La observé por el espejo lateral mientras se acercaba a un coche, se subía y se marchaba a toda velocidad. ¿Por qué esa cara me resultaba familiar?
Sacudí la cabeza para quitarme el pensamiento y me concentré en lo que estaba meditando. Estuve en mi nueva empresa esta mañana y, mientras estaba en una reunión, mi amigo y asistente, Jay, llamó.

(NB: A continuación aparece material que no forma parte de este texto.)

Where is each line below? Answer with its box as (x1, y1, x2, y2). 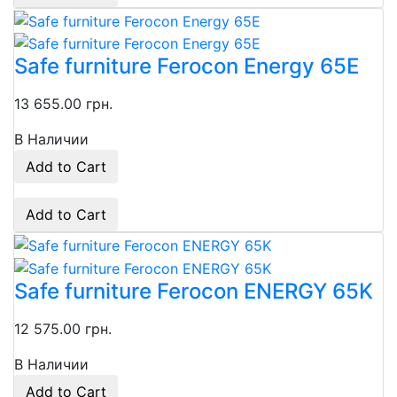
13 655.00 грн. (14, 95, 113, 113)
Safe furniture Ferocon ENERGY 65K (14, 277, 373, 304)
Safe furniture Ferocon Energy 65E (14, 53, 359, 80)
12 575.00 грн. (14, 319, 112, 338)
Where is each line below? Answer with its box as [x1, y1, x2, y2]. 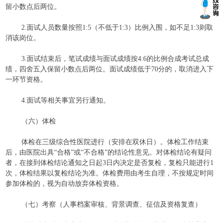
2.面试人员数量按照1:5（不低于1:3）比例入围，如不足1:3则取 [21, 24, 214, 31]
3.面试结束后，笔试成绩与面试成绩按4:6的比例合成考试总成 [21, 55, 210, 62]
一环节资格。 [5, 76, 48, 83]
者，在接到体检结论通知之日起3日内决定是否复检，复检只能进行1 [5, 159, 214, 166]
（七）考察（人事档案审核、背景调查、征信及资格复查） [21, 201, 202, 208]
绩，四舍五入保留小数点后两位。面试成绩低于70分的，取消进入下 [5, 65, 214, 73]
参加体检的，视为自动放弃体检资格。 [5, 180, 124, 187]
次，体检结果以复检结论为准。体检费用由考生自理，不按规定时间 [5, 169, 214, 177]
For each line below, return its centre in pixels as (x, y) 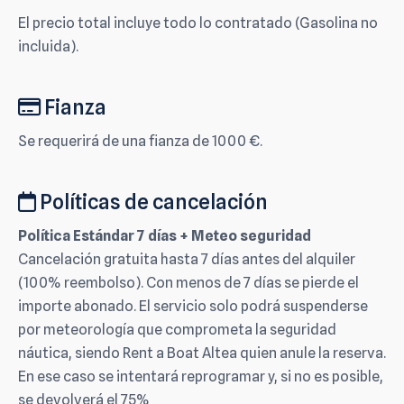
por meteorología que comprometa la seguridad (177, 330)
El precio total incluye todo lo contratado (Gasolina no (198, 23)
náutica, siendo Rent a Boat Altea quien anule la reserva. (202, 353)
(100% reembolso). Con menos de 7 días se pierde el (188, 283)
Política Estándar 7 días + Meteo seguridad (165, 236)
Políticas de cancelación (152, 201)
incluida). (48, 46)
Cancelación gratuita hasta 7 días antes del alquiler (187, 260)
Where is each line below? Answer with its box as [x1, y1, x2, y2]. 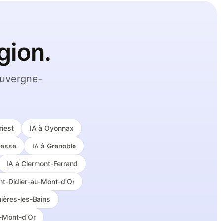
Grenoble [46, 142, 76, 150]
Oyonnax [44, 124, 74, 132]
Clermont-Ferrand [21, 159, 78, 168]
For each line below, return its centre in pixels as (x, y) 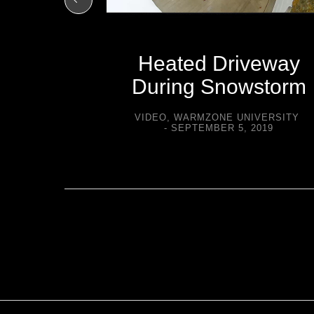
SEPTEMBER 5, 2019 (222, 128)
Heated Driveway (219, 63)
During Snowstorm (219, 87)
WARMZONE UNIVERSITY (237, 117)
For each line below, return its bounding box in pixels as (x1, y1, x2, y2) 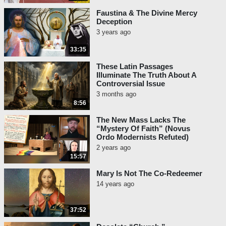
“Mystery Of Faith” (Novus (96, 124, 190, 133)
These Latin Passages (96, 62, 173, 71)
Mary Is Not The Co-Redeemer (96, 169, 202, 178)
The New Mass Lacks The (96, 116, 186, 125)
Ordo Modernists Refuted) (96, 133, 189, 142)
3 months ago (96, 90, 136, 98)
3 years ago (96, 28, 131, 36)
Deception (96, 17, 132, 26)
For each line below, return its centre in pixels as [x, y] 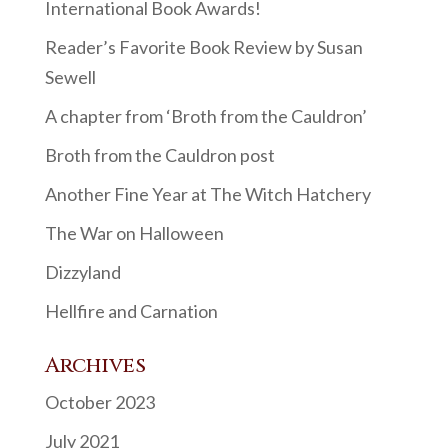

No suelo contestar llamadas durante las reuniones, pero Jay era la excepción.
—Lucas lo ha vuelto a hacer. Tiene una foto tuya de anoche con una mujer extraña y la publicará en la prensa mañana —me dijo. Lucas era mi mayor rival. Estaba haciendo todo lo posible para atacarme. Sé que algo pasó anoche, pero tengo un recuerdo vago de eso. Mientras tanto, ¿cómo supo Lucas que estaba en la ciudad? Mantuve un perfil bajo y rara vez mencionaba mi apellido. Muchas personas no me conocían, pero mi apellido era conocido. Levanté la cara y vi a Jay caminando de regreso al coche. Me había pedido permiso para conseguir algo que no me importaba saber del bar en nuestro camino de vuelta.
—¿Qué hacemos ahora? —preguntó Jay, colocando el teléfono sobre la mesa. Lucas cumplió sus amenazas y el internet se volvió loco con la noticia de mi aventura con una mujer extraña. Tomé el teléfono y miré la foto de nuevo. Estaba en una pose provocativa, con una mujer cuyo rostro estaba enterrado en mi pecho.
—¡Encuéntrala de inmediato!
Estaba borracho anoche y no tenía idea de con quién dormí, pero una cosa sabía: el sexo fue diferente. Fue apasionado, relajante y me avergonzaba admitir que quería a esa mujer de nuevo. Nunca me había sentido así con ninguna mujer antes, ¡nunca! Por otro lado, estaba molesto. Quería romperle el cuello por confabularse con Lucas para arruinarme.
—¿Qué quieres hacer con ella? —preguntó Jay con cautela, viendo que mis ojos se habían vuelto inyectados en sangre.
—Va a pagar por esto. Sin duda, trabaja con Lucas, ¡por eso su rostro estaba oculto!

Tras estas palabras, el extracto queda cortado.